It is interesting to point out that, at least, four additional pneumococcal genomes harbor a different (but partly related) insert of about 17 kb, at the same position where the 9 kb insert containing the gadASpn gene is located. These are SA_GPS_SP505-sc-1895675 (GPSC21 ST10619 serotype 19F; NZ_LR216035) (Fig. 1), 2245STDY5775874 (GPSC90 ST8328 serotype 19F; NZ_LR216032), 2245STDY5699394 (GPSC30 ST7055 serotype 10B; NZ_LR216024), and B1900 (serotype 3; NZ_CP051650).
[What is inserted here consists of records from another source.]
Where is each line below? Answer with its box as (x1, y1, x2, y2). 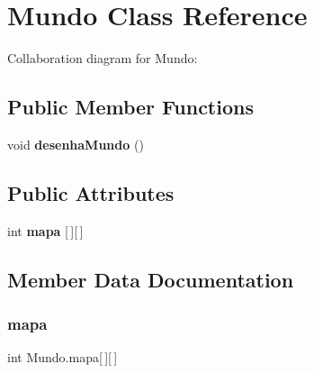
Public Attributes (7, 178, 175, 206)
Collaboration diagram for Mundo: (7, 49, 198, 68)
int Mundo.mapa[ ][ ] (7, 348, 118, 367)
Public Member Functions (7, 93, 254, 121)
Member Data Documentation (7, 265, 294, 293)
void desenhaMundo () (7, 134, 144, 153)
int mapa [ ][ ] (7, 221, 84, 240)
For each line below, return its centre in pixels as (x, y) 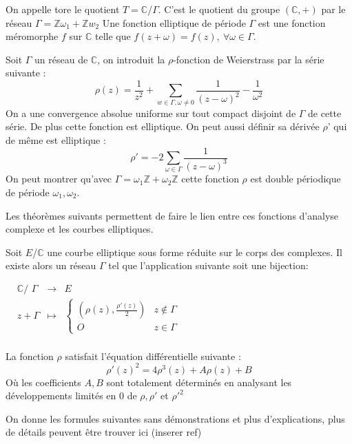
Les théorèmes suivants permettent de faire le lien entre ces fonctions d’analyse (172, 215)
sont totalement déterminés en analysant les (199, 382)
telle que (113, 36)
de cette (325, 113)
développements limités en (61, 395)
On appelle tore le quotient (63, 9)
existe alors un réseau (51, 265)
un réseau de (61, 59)
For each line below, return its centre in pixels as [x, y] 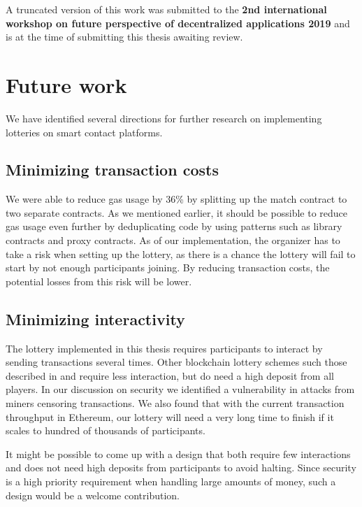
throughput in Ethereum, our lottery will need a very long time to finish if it [170, 416]
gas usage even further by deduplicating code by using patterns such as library [174, 226]
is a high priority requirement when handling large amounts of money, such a [171, 481]
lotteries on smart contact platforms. [84, 132]
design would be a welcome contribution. [93, 495]
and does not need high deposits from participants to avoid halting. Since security [181, 467]
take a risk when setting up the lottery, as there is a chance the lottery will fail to [181, 254]
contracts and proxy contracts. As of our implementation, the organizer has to [173, 240]
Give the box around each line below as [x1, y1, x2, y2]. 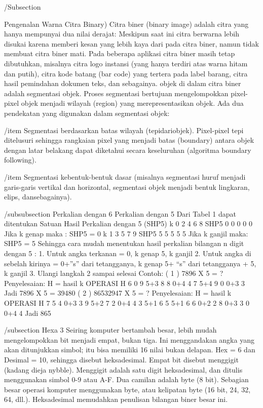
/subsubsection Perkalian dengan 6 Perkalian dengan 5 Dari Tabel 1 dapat [4, 208, 236, 219]
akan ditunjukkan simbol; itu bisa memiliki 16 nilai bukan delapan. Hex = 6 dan [4, 344, 255, 355]
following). [4, 154, 36, 165]
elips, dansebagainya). [4, 191, 72, 202]
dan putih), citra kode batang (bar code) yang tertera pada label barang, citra [4, 68, 248, 78]
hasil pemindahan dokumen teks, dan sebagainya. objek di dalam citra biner [4, 78, 241, 89]
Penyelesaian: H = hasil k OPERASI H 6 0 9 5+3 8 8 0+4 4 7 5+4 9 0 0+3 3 [4, 277, 245, 288]
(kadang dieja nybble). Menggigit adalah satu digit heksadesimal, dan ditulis [4, 364, 243, 375]
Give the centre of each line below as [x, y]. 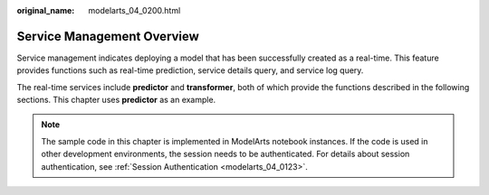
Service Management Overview [108, 36]
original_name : [46, 10]
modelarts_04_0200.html [134, 10]
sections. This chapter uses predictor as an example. [116, 100]
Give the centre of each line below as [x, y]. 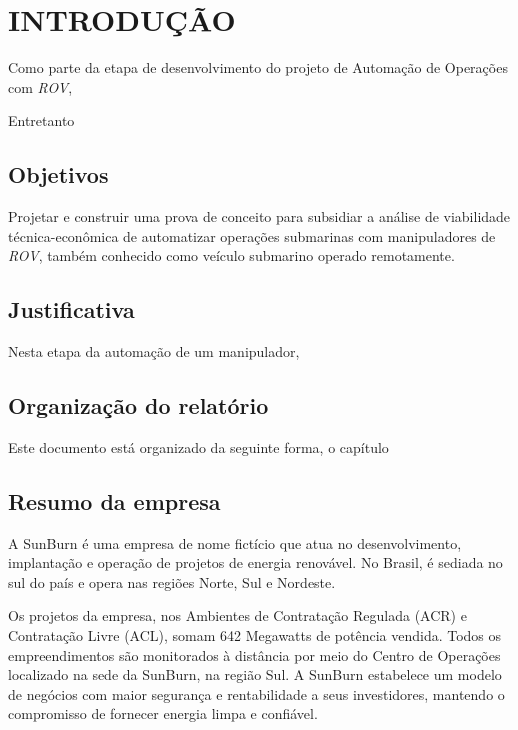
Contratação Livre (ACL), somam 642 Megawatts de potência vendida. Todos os [255, 635]
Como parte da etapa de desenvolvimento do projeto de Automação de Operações [258, 67]
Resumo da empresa [114, 500]
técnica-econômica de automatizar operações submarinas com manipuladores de [252, 235]
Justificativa [71, 309]
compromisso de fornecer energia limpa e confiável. [163, 713]
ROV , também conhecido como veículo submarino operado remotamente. [231, 255]
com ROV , [40, 86]
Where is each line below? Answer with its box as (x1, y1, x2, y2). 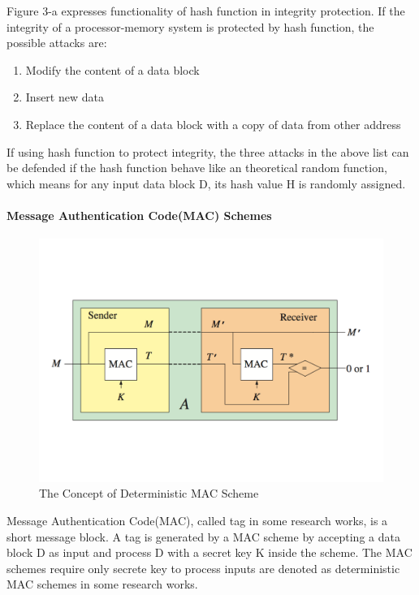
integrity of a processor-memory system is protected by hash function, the (6, 18, 374, 35)
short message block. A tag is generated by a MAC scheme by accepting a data (6, 528, 400, 545)
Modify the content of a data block (25, 61, 200, 78)
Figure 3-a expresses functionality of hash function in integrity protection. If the (6, 2, 405, 19)
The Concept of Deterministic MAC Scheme (39, 485, 259, 502)
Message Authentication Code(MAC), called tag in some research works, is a (6, 511, 388, 528)
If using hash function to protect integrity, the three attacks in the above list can (6, 143, 409, 160)
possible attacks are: (6, 34, 107, 51)
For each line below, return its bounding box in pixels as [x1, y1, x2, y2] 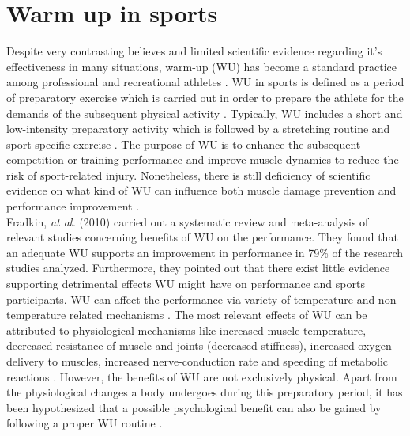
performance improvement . [6, 198, 140, 214]
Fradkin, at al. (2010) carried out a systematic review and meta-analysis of [6, 213, 369, 229]
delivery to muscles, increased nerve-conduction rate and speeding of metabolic [6, 353, 389, 369]
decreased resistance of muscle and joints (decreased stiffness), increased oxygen [6, 337, 392, 354]
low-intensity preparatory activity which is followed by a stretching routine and [6, 120, 390, 137]
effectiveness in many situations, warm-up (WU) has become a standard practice [6, 58, 397, 74]
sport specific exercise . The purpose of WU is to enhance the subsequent [6, 135, 361, 152]
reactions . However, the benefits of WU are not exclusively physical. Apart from [6, 368, 397, 385]
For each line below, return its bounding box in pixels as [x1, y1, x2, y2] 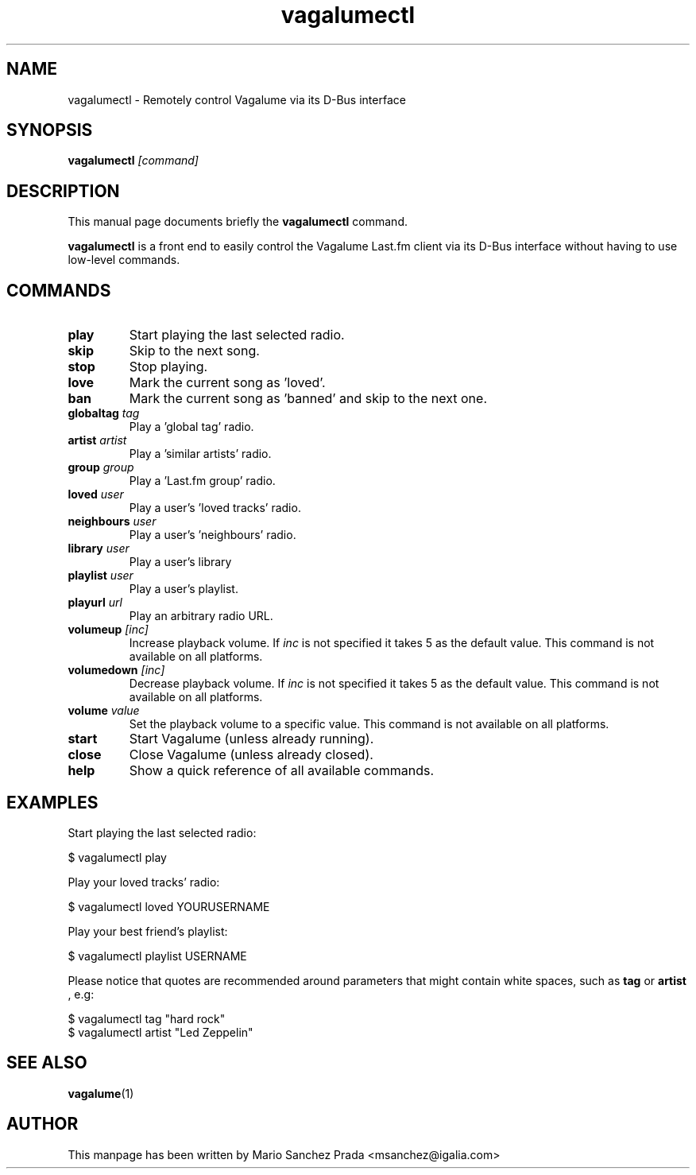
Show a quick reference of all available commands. [129, 762, 435, 779]
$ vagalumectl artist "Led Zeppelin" [68, 1025, 253, 1039]
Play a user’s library [129, 555, 232, 569]
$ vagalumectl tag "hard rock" [68, 1011, 226, 1026]
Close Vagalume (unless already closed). [129, 746, 373, 763]
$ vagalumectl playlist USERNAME [68, 948, 247, 963]
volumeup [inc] [68, 622, 149, 637]
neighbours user [68, 514, 157, 529]
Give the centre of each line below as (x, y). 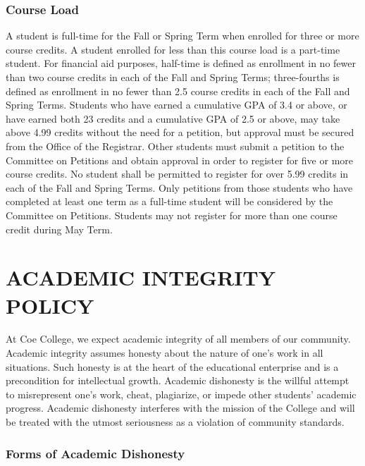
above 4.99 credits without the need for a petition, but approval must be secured (180, 132)
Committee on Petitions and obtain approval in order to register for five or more (179, 160)
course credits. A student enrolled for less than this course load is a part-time (173, 49)
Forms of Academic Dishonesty (95, 453)
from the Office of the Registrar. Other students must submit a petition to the (175, 146)
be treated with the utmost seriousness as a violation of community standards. (175, 422)
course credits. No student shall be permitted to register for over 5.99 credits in (177, 174)
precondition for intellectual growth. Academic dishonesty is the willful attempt (178, 380)
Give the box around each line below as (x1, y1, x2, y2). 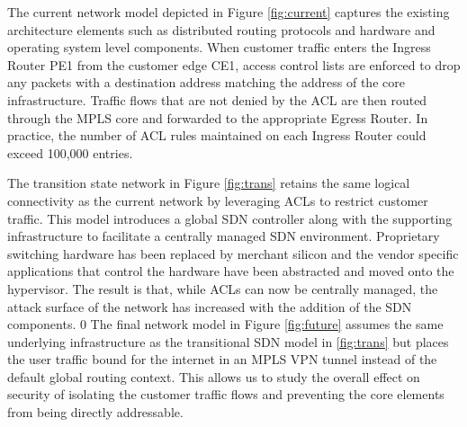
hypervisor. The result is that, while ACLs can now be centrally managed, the (7, 279, 438, 298)
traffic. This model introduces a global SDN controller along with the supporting (7, 209, 453, 227)
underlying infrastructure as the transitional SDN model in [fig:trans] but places (7, 332, 449, 351)
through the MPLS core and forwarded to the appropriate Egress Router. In (7, 108, 428, 127)
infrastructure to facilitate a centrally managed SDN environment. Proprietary (7, 227, 440, 245)
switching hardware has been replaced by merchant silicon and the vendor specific (7, 244, 459, 262)
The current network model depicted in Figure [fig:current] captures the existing (7, 3, 450, 21)
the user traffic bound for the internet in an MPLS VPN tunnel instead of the (7, 350, 437, 369)

In these cases, as in those containing gadASpn (see above), the insert is flanked by a near identical repeated sequence, e.g., 5’-1,107,742 TCCATATCCGTTGCTACTAGTTTAAT 1,107,767–3’ and 5’-1,124,932 TCCAATTTCTGTCGCTACTAGTTTAAT 1,124,958–3’ in the particular case of strain SA_GPS_SP505-sc-1895675. It should be underlined that the pneumococcal smc gene (corresponding to SPD_RS05905 in D39 and represented by cross-hatched arrows in Fig. 1), has been identified as a hotspot for both recent and ancestral recombination events (Mostowy et al. 2017). The smc gene encodes the condensin protein SMC and is not essential in S. pneumoniae—albeit it is important for timely localization of the division site (van Raaphorst et al. 2017). A similar role for smc has recently been demonstrated in S. agalactiae (Lee and Andam 2022).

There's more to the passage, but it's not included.